A role for glypican 3 in maintaining suture patency
Glypican 3 (GPC3) is a cell surface heparan sulfate proteoglycan which binds to the extracellular surface of cells via a GPI (glycosyl-phosphatidyl-inisotol) anchor and is thought to facilitate interaction between various ligands and receptors. Loss-of-function mutations in GPC3 cause Simpson-Golabi Behmel syndrome (MIM 312870), an overgrowth syndrome with multiple skeletal abnormalities (large protruding jaw, widened nasal bridge, upturned nasal tip, and broad, short hands and fingers) that is associated with increased cell proliferation . Our study shows that GPC3 expression is decreased 7-fold in prematurely fused/fusing sutures. GPC3 interacts with FGF2, WNT5a, and BMP-4 and -7 which are ligands of FGF receptors, WNT receptors (FZDs), and BMP receptors, respectively [60–62], all of which have been variously implicated in regulating osteoblast function. Molecular studies show that loss of GPC3 enhances the limb patterning defect of BMP4 heterozygous mice  and that GPC3 can bind FGF2 and suppress FGF2-induced cell proliferation . GPC3 is also able to regulate the Wnt signalling pathway. GPC3 knockout mice exhibit an inhibition of the non-canonical Wnt/JNK signalling pathway, and activation of the canonical Wnt/β-catenin signalling pathway . Canonical Wnt/β-Catenin signalling promotes osteoblast differentiation and bone accrual and inhibits osteoblast apoptosis (reviewed in ). We speculate that GPC3 controls cell growth within suture mesenchyme by regulating the bioavailability of FGFs, BMPs, and Wnts and might therefore acts as a gate-keeper of cell responsiveness in the suture.
A role for C1QTNF3 in suture morphogenesis
C1QTNF3 (C1q tumor necrosis factor related protein 3), also known as CTRP3/cartducin, and CORS26, is a growth factor that hitherto had not been linked to suture morphogenesis. Our microarray study showed that C1QTNF3 expression is decreased 20-fold in prematurely fused/fusing sutures and qRT-PCR analysis determined that it is the short isoform of C1QTNF3 that is differentially expressed (Table 5, Fig. 6A).

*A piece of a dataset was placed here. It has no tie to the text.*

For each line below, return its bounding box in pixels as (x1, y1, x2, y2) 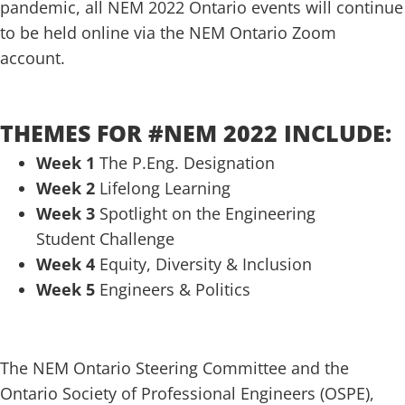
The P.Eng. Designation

C1QTNF3 regulates proliferation of chondrocytes and their progenitor cells during both postnatal and embryonic development and has been shown to be up-regulated during BMP2 and insulin induction of chondrocyte differentiation . C1QTNF3 has also been identified as promoting proliferation and migration of mouse endothelial MSS1 cells . With the discovery of C1QTNF3 expression in unfused and fusing tissue of all sutures (Fig. 6), we predict a novel role for this growth factor in the regulation of osteoprogenitor proliferation and differentiation at the osteogenic fronts. Given our finding of cartilage-specific markers associated with posterior skull sutures we speculate that C1QTNF3 might also be involved in chondrogenesis in addition to osteogenesis in these sutures.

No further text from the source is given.